Entries taken from a collection:
=== Section Start ===

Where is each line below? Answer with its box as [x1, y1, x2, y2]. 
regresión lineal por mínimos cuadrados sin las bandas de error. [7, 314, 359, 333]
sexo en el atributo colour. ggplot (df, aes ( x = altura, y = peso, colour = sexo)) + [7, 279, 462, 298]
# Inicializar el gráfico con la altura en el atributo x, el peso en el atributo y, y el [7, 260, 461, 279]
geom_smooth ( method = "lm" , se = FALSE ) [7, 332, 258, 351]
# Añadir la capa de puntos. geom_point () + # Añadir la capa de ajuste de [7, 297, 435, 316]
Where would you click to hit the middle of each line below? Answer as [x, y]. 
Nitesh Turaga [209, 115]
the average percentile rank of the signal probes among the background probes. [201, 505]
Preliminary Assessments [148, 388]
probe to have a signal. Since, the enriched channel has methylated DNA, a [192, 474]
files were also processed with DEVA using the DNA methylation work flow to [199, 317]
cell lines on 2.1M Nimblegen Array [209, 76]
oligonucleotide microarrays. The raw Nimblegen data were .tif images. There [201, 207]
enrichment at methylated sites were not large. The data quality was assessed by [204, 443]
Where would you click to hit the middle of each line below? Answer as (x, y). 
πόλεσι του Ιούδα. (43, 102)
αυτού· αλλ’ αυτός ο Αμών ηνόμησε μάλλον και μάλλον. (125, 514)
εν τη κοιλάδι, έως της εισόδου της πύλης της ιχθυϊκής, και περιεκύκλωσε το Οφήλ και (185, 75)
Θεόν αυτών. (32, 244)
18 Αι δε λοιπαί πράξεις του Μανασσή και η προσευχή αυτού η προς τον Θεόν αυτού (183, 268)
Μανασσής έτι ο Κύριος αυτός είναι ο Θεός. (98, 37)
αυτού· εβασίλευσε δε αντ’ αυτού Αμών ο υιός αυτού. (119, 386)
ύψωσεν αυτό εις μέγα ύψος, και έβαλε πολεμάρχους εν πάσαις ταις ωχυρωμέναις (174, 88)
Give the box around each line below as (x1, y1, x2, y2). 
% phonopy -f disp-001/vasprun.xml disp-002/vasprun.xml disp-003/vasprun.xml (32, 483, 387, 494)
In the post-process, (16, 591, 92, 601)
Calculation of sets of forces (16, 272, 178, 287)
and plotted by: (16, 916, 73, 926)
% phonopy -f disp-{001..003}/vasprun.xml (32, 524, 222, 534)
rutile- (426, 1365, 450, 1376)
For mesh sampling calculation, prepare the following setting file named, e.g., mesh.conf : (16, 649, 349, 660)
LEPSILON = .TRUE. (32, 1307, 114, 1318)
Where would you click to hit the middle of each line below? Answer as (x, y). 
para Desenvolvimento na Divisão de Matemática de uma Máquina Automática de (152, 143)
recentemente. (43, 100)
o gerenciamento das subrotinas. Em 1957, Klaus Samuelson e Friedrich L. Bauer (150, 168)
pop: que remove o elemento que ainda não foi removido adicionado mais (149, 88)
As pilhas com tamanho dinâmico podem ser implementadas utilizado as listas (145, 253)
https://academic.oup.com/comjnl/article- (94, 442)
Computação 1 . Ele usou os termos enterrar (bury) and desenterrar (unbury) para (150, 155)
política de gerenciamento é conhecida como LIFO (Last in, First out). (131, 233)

=== Section End ===

◆ What to produce
Give nothing but the number of lines in the entries that include "data".

◆ Task output
2